In its analysis, the opinion first noted that the IJ had relied on the holding in Karingithi to find that she lacked jurisdiction and stated that, subsequent to that decision, the Board had dismissed the argument that a defective NTA deprived an IJ of case jurisdiction, citing to Bermudez-Cota. That decision held that an NTA “that does not specify that time and place of the hearing can be remedied by the service of a subsequent notice of hearing that includes the required information.” Further, the Ninth Circuit had deferred to the BIA’s holding in Bermudez-Cota in its Karingithi opinion but, noted the decision, had not addressed the specific issue raised here: whether a deficient NTA which will subsequently be filed is sufficient to vest jurisdiction in the Immigration Court.

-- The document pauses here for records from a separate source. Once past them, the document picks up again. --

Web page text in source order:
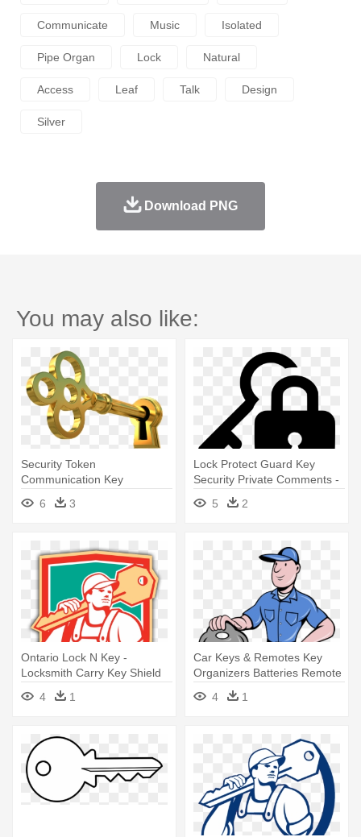
Communicate Music Isolated
Pipe Organ Lock Natural
Access Leaf Talk Design
Silver
Download PNG
You may also like:
Security Token
Communication Key
Organization Locksmith - Key
Going Into Lock
6 3
Lock Protect Guard Key
Security Private Comments -
Icon Security Key
5 2
Ontario Lock N Key -
Locksmith Carry Key Shield
Retro Card
4 1
Car Keys & Remotes Key
Organizers Batteries Remote
- Cartoon Locksmith
4 1
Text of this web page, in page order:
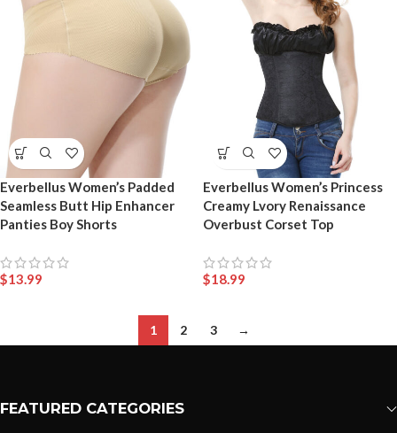
Everbellus Women’s Padded
Seamless Butt Hip Enhancer
Panties Boy Shorts
$13.99
Everbellus Women’s Princess
Creamy Lvory Renaissance
Overbust Corset Top
$18.99
1 2 3 →
FEATURED CATEGORIES
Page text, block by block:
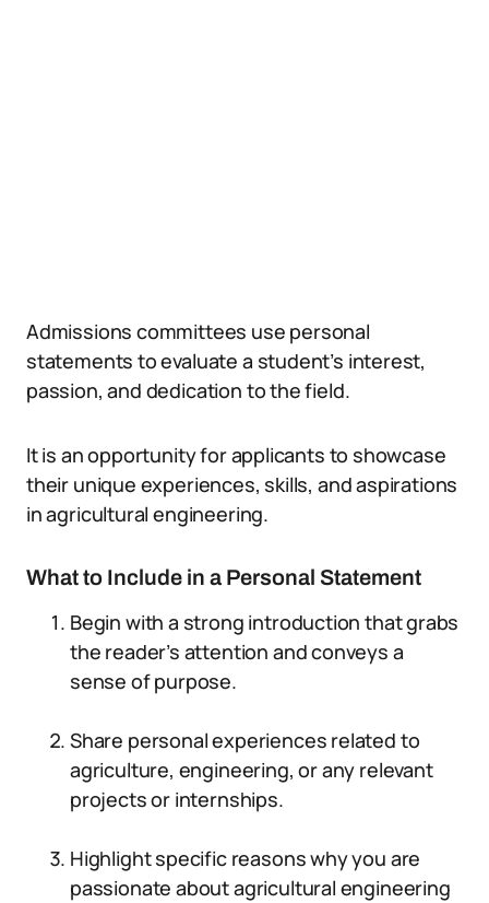
Admissions committees use personal
statements to evaluate a student’s interest,
passion, and dedication to the field.
It is an opportunity for applicants to showcase
their unique experiences, skills, and aspirations
in agricultural engineering.
What to Include in a Personal Statement
Begin with a strong introduction that grabs
the reader’s attention and conveys a
sense of purpose.
Share personal experiences related to
agriculture, engineering, or any relevant
projects or internships.
Highlight specific reasons why you are
passionate about agricultural engineering
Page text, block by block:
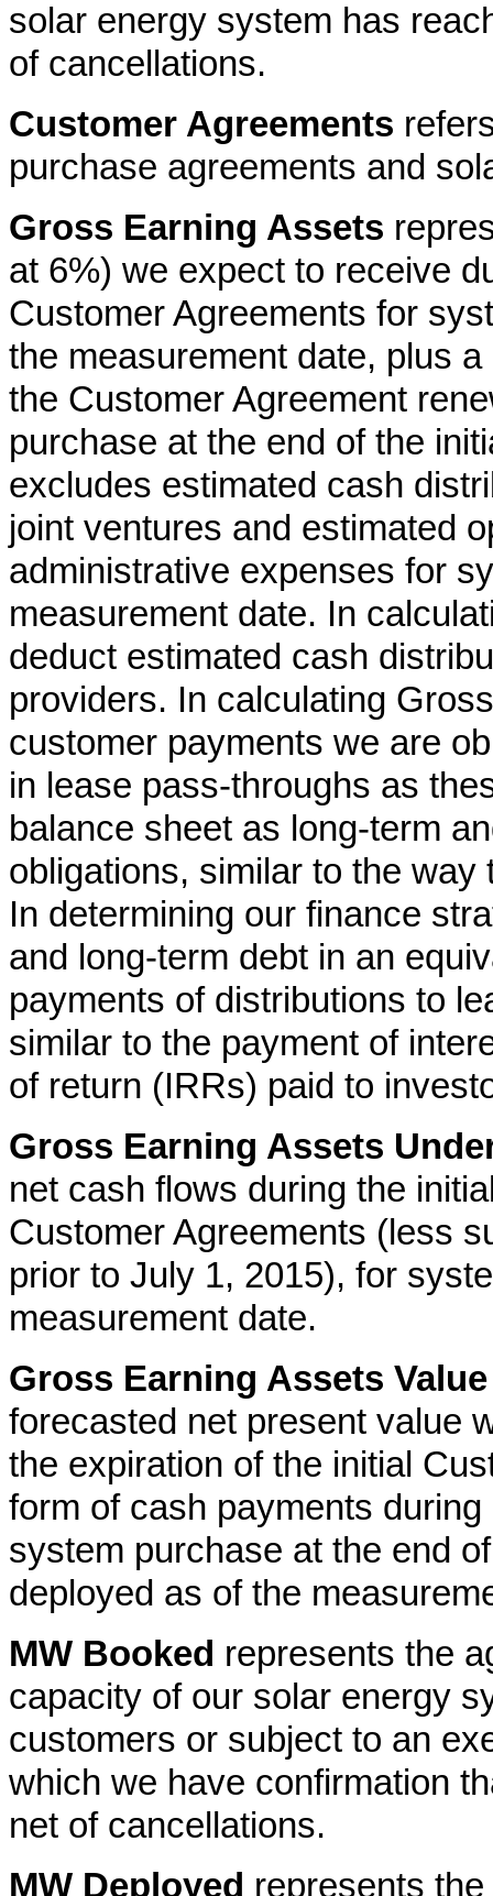
solar energy system has
of cancellations.
Customer Agreements
purchase agreements and
Gross Earning Assets
at 6%) we expect to receive
Customer Agreements for
the measurement date, plus
the Customer Agreement
purchase at the end of the
excludes estimated cash
joint ventures and estimated
administrative expenses for
measurement date. In
deduct estimated cash
providers. In calculating
customer payments we are
in lease pass-throughs as
balance sheet as long-term
obligations, similar to the
In determining our finance
and long-term debt in an
payments of distributions to
similar to the payment of
of return (IRRs) paid to
Gross Earning Assets
net cash flows during the
Customer Agreements (less
prior to July 1, 2015), for
measurement date.
Gross Earning Assets
forecasted net present value
the expiration of the initial
form of cash payments
system purchase at the end
deployed as of the
MW Booked represents the
capacity of our solar energy
customers or subject to an
which we have confirmation
net of cancellations.
MW Deployed represents
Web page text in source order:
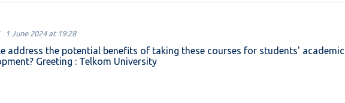
1 June 2024 at 19:28
address the potential benefits of taking these courses for students'
Greeting : Telkom University
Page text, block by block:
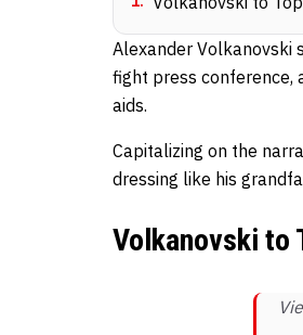
Alexander Volkanovski
fight press conference,
aids.
Capitalizing on the
dressing like his
Volkanovski to
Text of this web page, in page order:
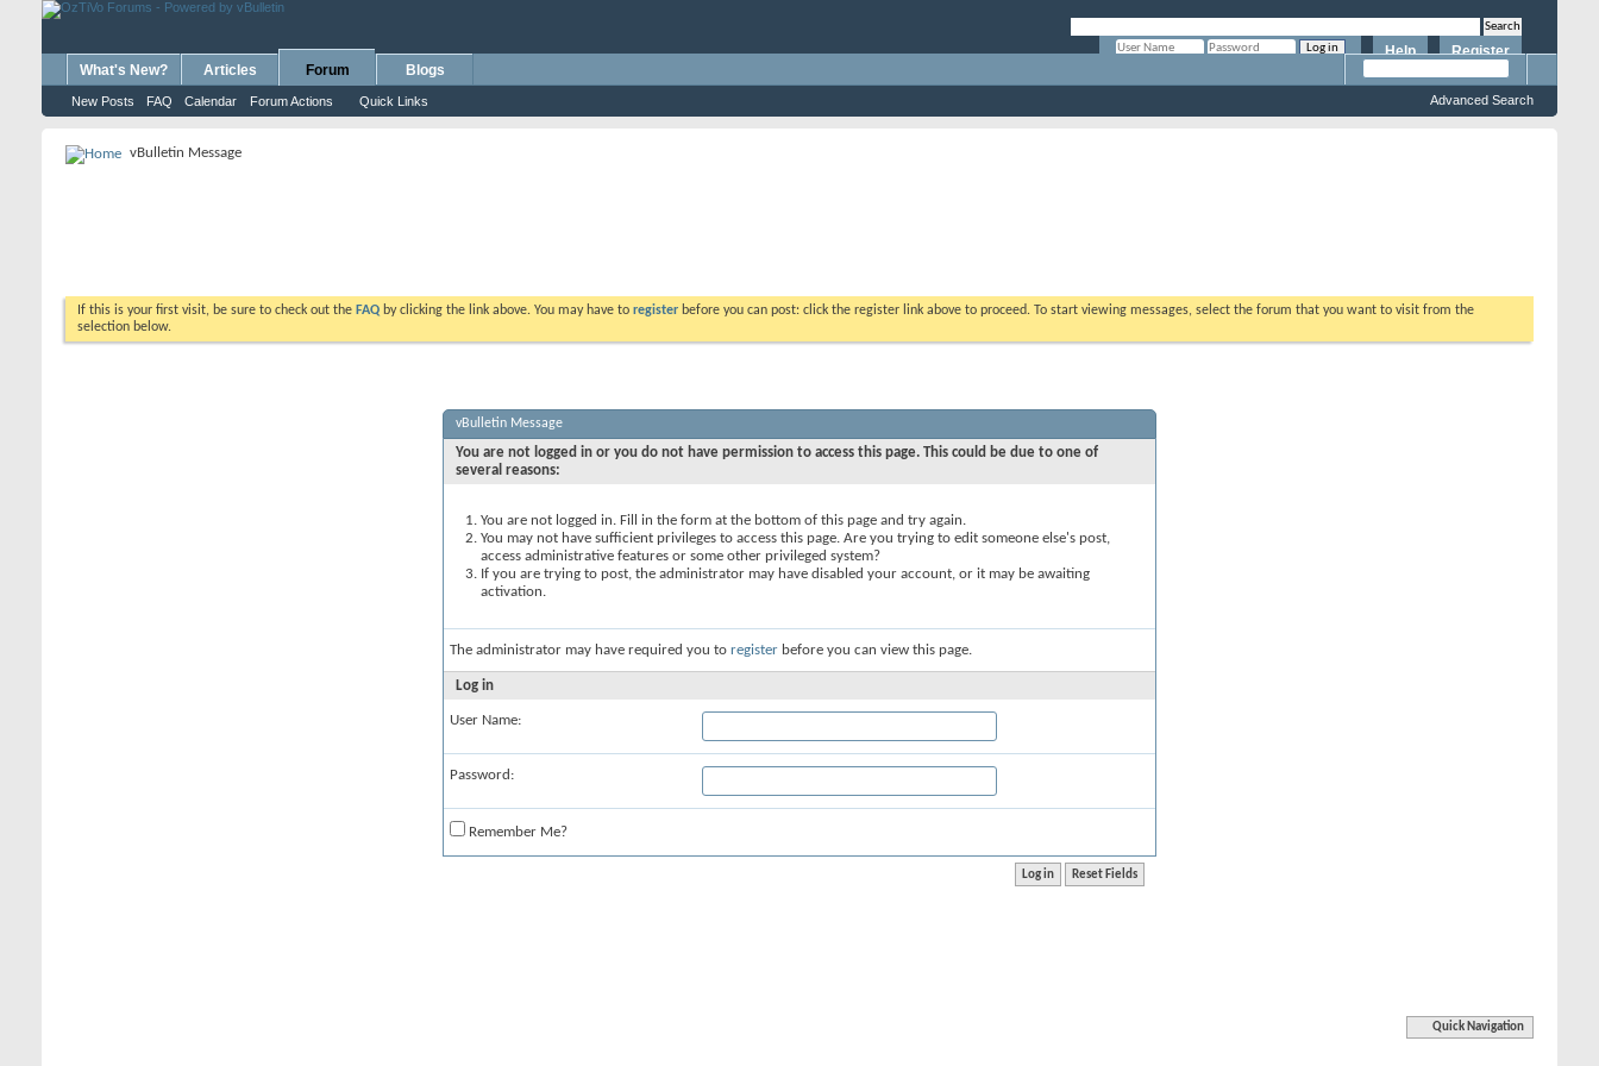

On the jurisdiction question, nothing in 8 C.F.R. §1003.15(b)(6), found the Board, mandates that the court’s address is a jurisdictional requirement or that it cannot be provided subsequent to the NTA’s service on a respondent. This regulation, stated the opinion, must be read in conjunction with 8 C.F.R. §1003.18(b) which provides that an NTA must provide the “time, place, and date of the initial removal hearing, where practicable.” If that data is not in the NTA, concluded the BIA, the court is responsible for scheduling the initial removal hearing and providing notice to the DHS and the respondent of the time, date, and place, i.e., “the regulation anticipates” that when the required information is not in the NTA, “the court can provide notice of that information at a later date.” The decision thus held that a deficient NTA can be “remedied” by a subsequent hearing notice from the court including the missing data. Further, as shown by 8 C.F.R. §1003.14, the “Jurisdiction and commencement of proceedings” rules, the term “jurisdiction” is not limited to subject matter jurisdiction and, informed by administrative law principles “and considering the regulation in context”, the Board found that as the term is used in §1003.14(a), it is a “claim-processing rule,” not one implicating subject matter jurisdiction. As to Respondents’ assertion that their NTAs were also deficient under §1003.14(a) for lacking a certificate showing service on the charged parties which indicates that Immigration Court in which the documents are filed, this sentence – held that BIA – is “best viewed as a claim-processing rule,” one of a number of “internal docketing rules” or procedural or venue provisions. The regulatory history shows the sentence was added in 1992 as one of a series of procedural rules meant to increase efficiency in operations; a lack of compliance with this part of the regulation, standing alone or read with other rules, “does not provide a reason for terminating proceedings.” Accordingly, the DHS appeal was sustained, the IJ’s decision vacated, removal proceedings reinstated and the record remanded for further proceedings. Matter of Rosales Vargas and Rosales Rosales, 27 I&N Dec. 745 (BIA 2020).